The "L" columns denote latency. "T" columns denote throughput. This has to do with the processor's ability to handle multiple instructions in parallell. Sandybridge can issue one 32-bit multiplication every other cycle or one 64-bit every cycle. For K10 the corresponding throughput is reversed. For divisions the K10 needs to complete the entire sequence before it may begin another. I suspect it is the same for Sandybridge.
Using the K10 as an example it means that during the cycles required for a 32-bit division (45) the same number (45) of multiplications can be issued and the next-to-last and last one of these will complete one and two clock cycles after the division has completed. A LOT of work can be performed in 45 multiplications.
It is also interesting to note that divs have become less efficient with the evolution from K8-K9 to K10: from 39 to 45 and 71 to 77 clock cycles for 32- and 64-bit.
Granlund's page at gmplib.org and at the Royal Institute of Technology in Stockholm contain more goodies, some of which have been incorporated into the gcc compiler.
As #James mentioned, let the compiler simplify it for you. If n is a constant, any decent compiler is able to recognize the pattern and change it to a more efficient equivalent.
For example, the code
#include <stdio.h>
int main() {
size_t x;
scanf("%u\n", &x);
__asm__ volatile ("nop;nop;nop;nop;nop;");
const char* volatile foo = (x%3 == 0) ? "yes" : "no";
__asm__ volatile ("nop;nop;nop;nop;nop;");
printf("%s\n", foo);
return 0;
}
compiled with g++-4.5 -O3, the relevant part of x%3 == 0 will become
mov rcx,QWORD PTR [rbp-0x8] # rbp-0x8 = &x
mov rdx,0xaaaaaaaaaaaaaaab
mov rax,rcx
mul rdx
lea rax,"yes"
shr rdx,1
lea rdx,[rdx+rdx*2]
cmp rcx,rdx
lea rdx,"no"
cmovne rax,rdx
mov QWORD PTR [rbp-0x10],rax
which, translated back to C code, means
(hi64bit(x * 0xaaaaaaaaaaaaaaab) / 2) * 3 == x ? "yes" : "no"
// equivalatent to: x % 3 == 0 ? "yes" : "no"
no division involved here. (Note that 0xaaaaaaaaaaaaaaab == 0x20000000000000001L/3)
Edit:
The magic constant 0xaaaaaaaaaaaaaaab can be computed in http://www.hackersdelight.org/magic.htm
For divisors of the form 2n - 1, check http://graphics.stanford.edu/~seander/bithacks.html#ModulusDivision
A bit tongue in cheek, but assuming you get the rest of the answers:
Divisible_by_6 = Divisible_by_3 && Divisible_by_2;
Divisible_by_10 = Divisible_by_5 && Divisible_by_2;
Divisible_by_12 = Divisible_by_4 && Divisible_by_3;
Divisible_by_14 = Divisible_by_7 && Divisible_by_2;
Divisible_by_15 = Divisible_by_5 && Divisible_by_3;
Assume number is unsigned (32-bits). Then the following are very fast ways to compute divisibility up to 16. (I haven't measured but the assembly code indicates so.)

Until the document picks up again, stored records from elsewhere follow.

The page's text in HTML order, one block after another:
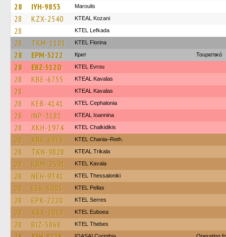
28 IYH-9853 Maroulis
28 KZX-2540 KTEAL Kozani
28 KTEL Lefkada
28 TKM-1101 KTEL Florina
28 EPM-5222 Крит Τουριστικό
28 EBZ-5120 KTEL Evrou
28 KBE-6755 KTEAL Kavalas
28 KTEAL Kavalas
28 KEB-4141 KTEL Cephalonia
28 INP-3181 KTEAL Ioannina
28 XKH-1974 ΚΤΕL Chalkidikis
28 XNK-6976 KTEL Chania–Reth.
28 TKN-9828 KTEAL Trikala
28 KBM-2591 KTEL Kavala
28 NEH-9341 KTEL Thessaloniki
28 EEK-6005 KTEL Pellas
28 EPK-2220 KTEL Serres
28 XAX-2013 ΚΤΕL Euboea
28 BIZ-5868 KTEL Thebes
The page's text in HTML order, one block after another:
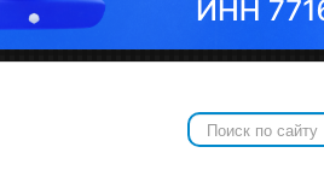
Искать...
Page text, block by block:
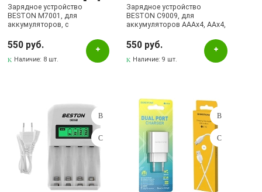
Зарядное устройство
BESTON M7001, для
аккумуляторов, с
черный
550 руб.
Наличие: 8 шт.
Зарядное устройство
BESTON C9009, для
аккумуляторов AAAx4, AAx4,
белый
550 руб.
Наличие:9 шт.
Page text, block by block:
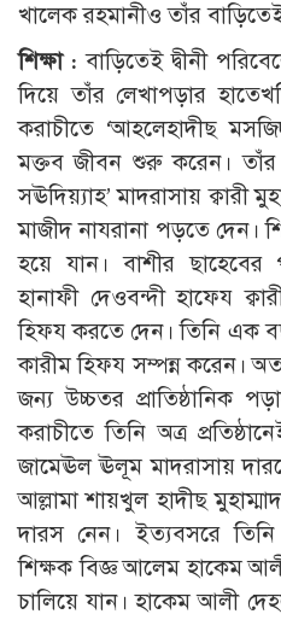
খালেক রহমানীও তাঁর
শিক্ষা : বাড়িতেই দ্বীনী
দিয়ে তাঁর লেখাপড়ার
করাচীতে ‘আহলেহাদীছ মসজিদ
মক্তব জীবন শুরু করেন।
সঊদিয়্যাহ’ মাদরাসায় ক্বারী
মাজীদ নাযরানা পড়তে দেন।
হয়ে যান। বাশীর ছাহেবের
হানাফী দেওবন্দী হাফেয
হিফয করতে দেন। তিনি এক
কারীম হিফয সম্পন্ন করেন।
জন্য উচ্চতর প্রাতিষ্ঠানিক
করাচীতে তিনি অত্র
জামেঊল ঊলূম মাদরাসায়
আল্লামা শায়খুল হাদীছ
দারস নেন। ইত্যবসরে তিনি
শিক্ষক বিজ্ঞ আলেম হাকেম
চালিয়ে যান। হাকেম আলী
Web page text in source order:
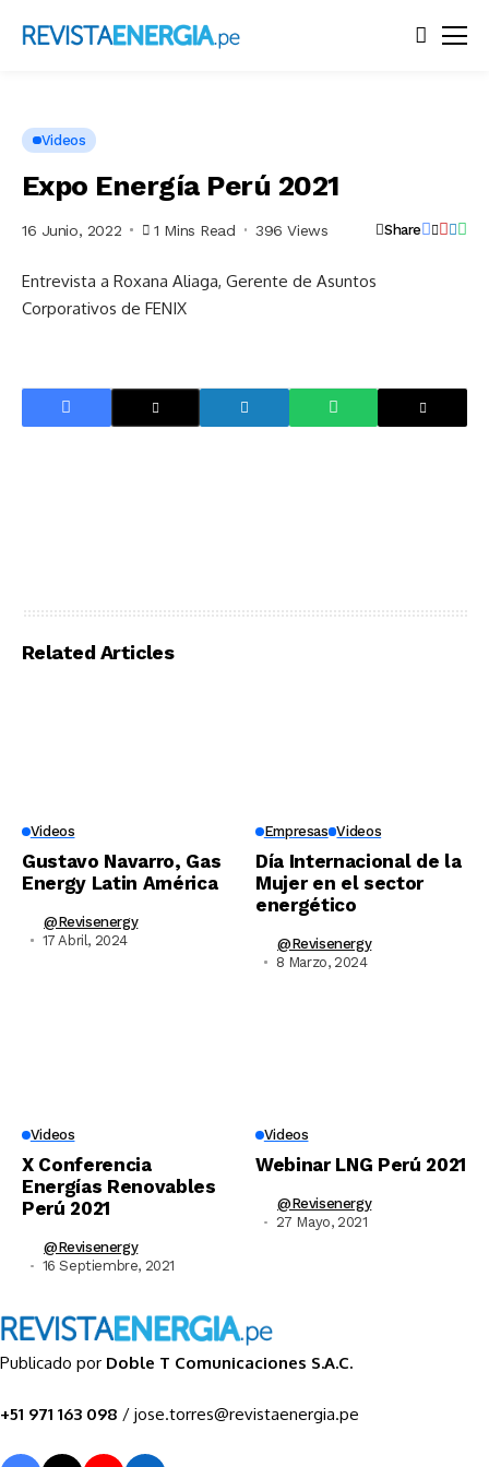
Videos
Expo Energía Perú 2021
16 Junio, 2022 1 Mins Read 396 Views Share
Entrevista a Roxana Aliaga, Gerente de Asuntos
Corporativos de FENIX
Related Articles
Videos
Gustavo Navarro, Gas
Energy Latin América
@revisenergy
17 Abril, 2024
Empresas Videos
Día Internacional de la
Mujer en el sector
energético
@revisenergy
8 Marzo, 2024
Videos
X Conferencia
Energías Renovables
Perú 2021
@revisenergy
16 Septiembre, 2021
Videos
Webinar LNG Perú 2021
@revisenergy
27 Mayo, 2021
Publicado por Doble T Comunicaciones S.A.C.
+51 971 163 098 / jose.torres@revistaenergia.pe

bool divisible_by_2 = number % 2 == 0;
bool divisible_by_3 = number * 2863311531u <= 1431655765u;
bool divisible_by_4 = number % 4 == 0;
bool divisible_by_5 = number * 3435973837u <= 858993459u;
bool divisible_by_6 = divisible_by_2 && divisible_by_3;
bool divisible_by_7 = number * 3067833783u <= 613566756u;
bool divisible_by_8 = number % 8 == 0;
bool divisible_by_9 = number * 954437177u <= 477218588u;
bool divisible_by_10 = divisible_by_2 && divisible_by_5;
bool divisible_by_11 = number * 3123612579u <= 390451572u;
bool divisible_by_12 = divisible_by_3 && divisible_by_4;
bool divisible_by_13 = number * 3303820997u <= 330382099u;
bool divisible_by_14 = divisible_by_2 && divisible_by_7;
bool divisible_by_15 = number * 4008636143u <= 286331153u;
bool divisible_by_16 = number % 16 == 0;
Regarding divisibility by d the following rules hold:
When d is a power of 2:
As pointed out by James Kanze, you can use is_divisible_by_d = (number % d == 0). Compilers are clever enough to implement this as (number & (d - 1)) == 0 which is very efficient but obfuscated.

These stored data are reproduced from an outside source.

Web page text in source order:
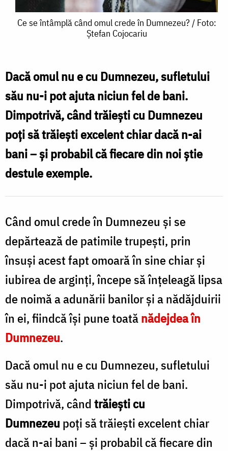
Ce
când
omul
crede
în
Dumnezeu?
Foto:
Ștefan
Cojocariu
Ce se întâmplă când omul crede în Dumnezeu? / Foto:
Ștefan Cojocariu
Dacă omul nu e cu Dumnezeu, sufletului
său nu-i pot ajuta niciun fel de bani.
Dimpotrivă, când trăiești cu Dumnezeu
poți să trăiești excelent chiar dacă n-ai
bani – și probabil că fiecare din noi știe
destule exemple.
Când omul crede în Dumnezeu și se
depărtează de patimile trupești, prin
însuși acest fapt omoară în sine chiar și
iubirea de arginți, începe să înțeleagă lipsa
de noimă a adunării banilor și a nădăjduirii
în ei, fiindcă își pune toatănădejdea în
Dumnezeu.
Dacă omul nu e cu Dumnezeu, sufletului
său nu-i pot ajuta niciun fel de bani.
Dimpotrivă, cândtrăiești cu
Dumnezeu poți să trăiești excelent chiar
dacă n-ai bani – și probabil că fiecare din
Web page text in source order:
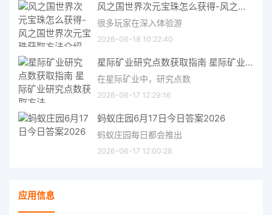
风之国世界次元宝珠怎么获得-风之国世界次元宝珠获取方法介绍
很多玩家在深入体验游
2026-06-18 10:22:40
星际矿业研究点数获取指南 星际矿业研究点数获取方法
在星际矿业中，研究点数
2026-06-17 12:29:16
蚂蚁庄园6月17日今日答案2026
蚂蚁庄园每日都会推出
2026-06-17 12:00:28
应用信息
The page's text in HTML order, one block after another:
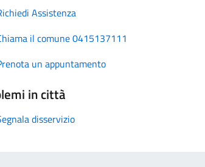
Assistenza
il comune 0415137111
un appuntamento
in città
disservizio
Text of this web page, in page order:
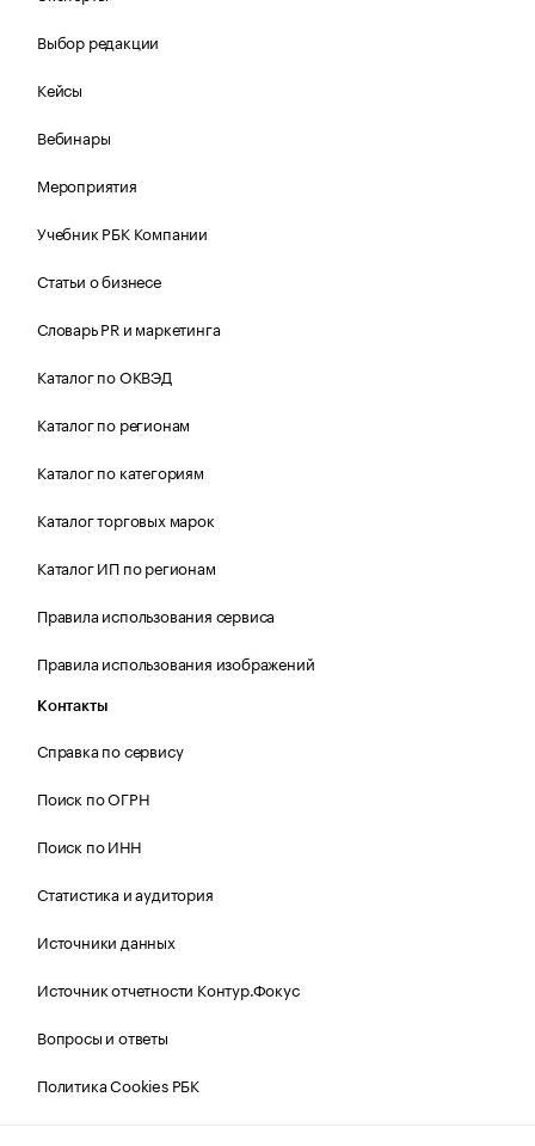
Выбор редакции
Кейсы
Вебинары
Мероприятия
Учебник РБК Компании
Статьи о бизнесе
Словарь PR и маркетинга
Каталог по ОКВЭД
Каталог по регионам
Каталог по категориям
Каталог торговых марок
Каталог ИП по регионам
Правила использования сервиса
Правила использования изображений
Контакты
Справка по сервису
Поиск по ОГРН
Поиск по ИНН
Статистика и аудитория
Источники данных
Источник отчетности Контур.Фокус
Вопросы и ответы
Политика Cookies РБК

However, when d is not a power of 2 it looks like the obfuscations shown above are more efficient than what current compilers do. (More on that later).
When d is odd:
The technique takes the form is_divisible_by_d = number * a <= b where a and b are cleverly obtained constants. Notice that all we need is 1 multiplication and 1 comparison:
When d is even but not a power of 2:
Then, write d = p * q where p is a power of 2 and q is odd and use the "tongue in cheek" suggested by unpythonic, that is, is_divisible_by_d = is_divisible_by_p && is_divisible_by_q. Again, only 1 multiplication (in the calculation of is_divisible_by_q) is performed.

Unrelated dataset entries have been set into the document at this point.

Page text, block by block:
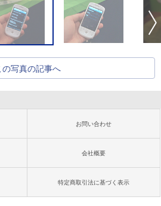
の写真の記事へ
お問い合わせ
会社概要
特定商取引法に基づく表示
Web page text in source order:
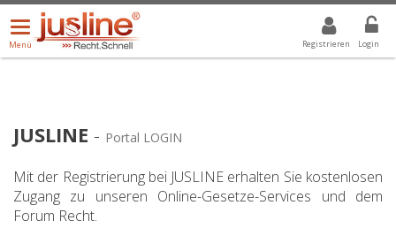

Many compilers (I've tested clang 5.0.0, gcc 7.3, icc 18 and msvc 19 using godbolt) replace number % d == 0 by (number / d) * d == number. They use a clever technique (see references in Olof Forshell's answer) to replace the division by a multiplication and a bit shift. They end up doing 2 multiplications. In contrast the techniques above perform only 1 multiplication.
Update 01-Oct-2018
Looks like the algorithm above is coming to GCC soon (already in trunk):
https://gcc.gnu.org/bugzilla/show_bug.cgi?id=82853
The GCC's implementation seems even more efficient. Indeed, the implementation above has three parts: 1) divisibility by the divisor's even part; 2) divisibility by the divisor's odd part; 3) && to connect the results of the two previous steps. By using an assembler instruction which is not efficiently available in standard C++ (ror), GCC wraps up the three parts into a single one which is very similar to that of divisibility by the odd part. Great stuff! Having this implementation available, it's better (for both clarity and performance) to fall back to % all times.
Update 05-May-2020
My articles on the subject have been published:
Quick Modular Calculations (Part 1), Overload Journal 154, December 2019, pages 11-15.
Quick Modular Calculations (Part 2), Overload Journal 155, February 2020, pages 14-17.
Quick Modular Calculations (Part 3), Overload Journal 156, April 2020, pages 10-13.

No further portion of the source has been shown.